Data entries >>
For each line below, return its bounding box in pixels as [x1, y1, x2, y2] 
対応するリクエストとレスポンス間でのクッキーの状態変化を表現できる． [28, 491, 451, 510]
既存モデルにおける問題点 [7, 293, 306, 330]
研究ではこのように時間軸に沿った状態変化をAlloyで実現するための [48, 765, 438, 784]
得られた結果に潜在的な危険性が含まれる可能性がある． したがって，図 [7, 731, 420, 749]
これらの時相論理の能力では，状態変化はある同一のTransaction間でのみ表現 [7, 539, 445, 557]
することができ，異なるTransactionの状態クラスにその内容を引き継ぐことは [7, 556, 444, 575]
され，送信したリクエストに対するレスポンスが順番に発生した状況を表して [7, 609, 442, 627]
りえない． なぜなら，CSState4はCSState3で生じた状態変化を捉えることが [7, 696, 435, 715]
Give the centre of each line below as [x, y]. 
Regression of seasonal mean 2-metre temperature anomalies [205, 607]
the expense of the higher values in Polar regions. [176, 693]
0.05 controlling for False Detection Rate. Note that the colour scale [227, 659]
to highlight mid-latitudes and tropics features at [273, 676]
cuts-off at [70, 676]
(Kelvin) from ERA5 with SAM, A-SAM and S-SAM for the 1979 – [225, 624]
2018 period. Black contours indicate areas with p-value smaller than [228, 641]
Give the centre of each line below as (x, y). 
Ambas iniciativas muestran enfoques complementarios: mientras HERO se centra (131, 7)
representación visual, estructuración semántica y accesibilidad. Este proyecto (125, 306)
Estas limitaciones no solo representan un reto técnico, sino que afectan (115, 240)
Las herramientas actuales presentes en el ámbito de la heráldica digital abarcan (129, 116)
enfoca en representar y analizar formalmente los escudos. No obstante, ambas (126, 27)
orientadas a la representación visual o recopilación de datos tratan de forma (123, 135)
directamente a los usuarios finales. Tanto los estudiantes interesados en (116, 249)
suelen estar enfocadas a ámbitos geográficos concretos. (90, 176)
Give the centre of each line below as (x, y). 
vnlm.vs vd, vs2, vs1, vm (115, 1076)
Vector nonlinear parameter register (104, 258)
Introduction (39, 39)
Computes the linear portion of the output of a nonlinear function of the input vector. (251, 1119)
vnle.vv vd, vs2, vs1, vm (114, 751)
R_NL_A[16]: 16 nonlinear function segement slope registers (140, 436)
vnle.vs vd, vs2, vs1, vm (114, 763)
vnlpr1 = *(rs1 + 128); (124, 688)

WHAT YOU SHOULD DO >> Each line above needs to be written out again exactly.

RESULT OF THE EXERCISE >>
For each line below, return its bounding box in pixels as [x1, y1, x2, y2] 
対応するリクエストとレスポンス間でのクッキーの状態変化を表現できる． [28, 491, 451, 510]
既存モデルにおける問題点 [7, 293, 306, 330]
研究ではこのように時間軸に沿った状態変化をAlloyで実現するための [48, 765, 438, 784]
得られた結果に潜在的な危険性が含まれる可能性がある． したがって，図 [7, 731, 420, 749]
これらの時相論理の能力では，状態変化はある同一のTransaction間でのみ表現 [7, 539, 445, 557]
することができ，異なるTransactionの状態クラスにその内容を引き継ぐことは [7, 556, 444, 575]
され，送信したリクエストに対するレスポンスが順番に発生した状況を表して [7, 609, 442, 627]
りえない． なぜなら，CSState4はCSState3で生じた状態変化を捉えることが [7, 696, 435, 715]
Give the centre of each line below as [x, y]. 
Regression of seasonal mean 2-metre temperature anomalies [205, 607]
the expense of the higher values in Polar regions. [176, 693]
0.05 controlling for False Detection Rate. Note that the colour scale [227, 659]
to highlight mid-latitudes and tropics features at [273, 676]
cuts-off at [70, 676]
(Kelvin) from ERA5 with SAM, A-SAM and S-SAM for the 1979 – [225, 624]
2018 period. Black contours indicate areas with p-value smaller than [228, 641]
Give the centre of each line below as (x, y). 
Ambas iniciativas muestran enfoques complementarios: mientras HERO se centra (131, 7)
representación visual, estructuración semántica y accesibilidad. Este proyecto (125, 306)
Estas limitaciones no solo representan un reto técnico, sino que afectan (115, 240)
Las herramientas actuales presentes en el ámbito de la heráldica digital abarcan (129, 116)
enfoca en representar y analizar formalmente los escudos. No obstante, ambas (126, 27)
orientadas a la representación visual o recopilación de datos tratan de forma (123, 135)
directamente a los usuarios finales. Tanto los estudiantes interesados en (116, 249)
suelen estar enfocadas a ámbitos geográficos concretos. (90, 176)
Give the centre of each line below as (x, y). 
vnlm.vs vd, vs2, vs1, vm (115, 1076)
Vector nonlinear parameter register (104, 258)
Introduction (39, 39)
Computes the linear portion of the output of a nonlinear function of the input vector. (251, 1119)
vnle.vv vd, vs2, vs1, vm (114, 751)
R_NL_A[16]: 16 nonlinear function segement slope registers (140, 436)
vnle.vs vd, vs2, vs1, vm (114, 763)
vnlpr1 = *(rs1 + 128); (124, 688)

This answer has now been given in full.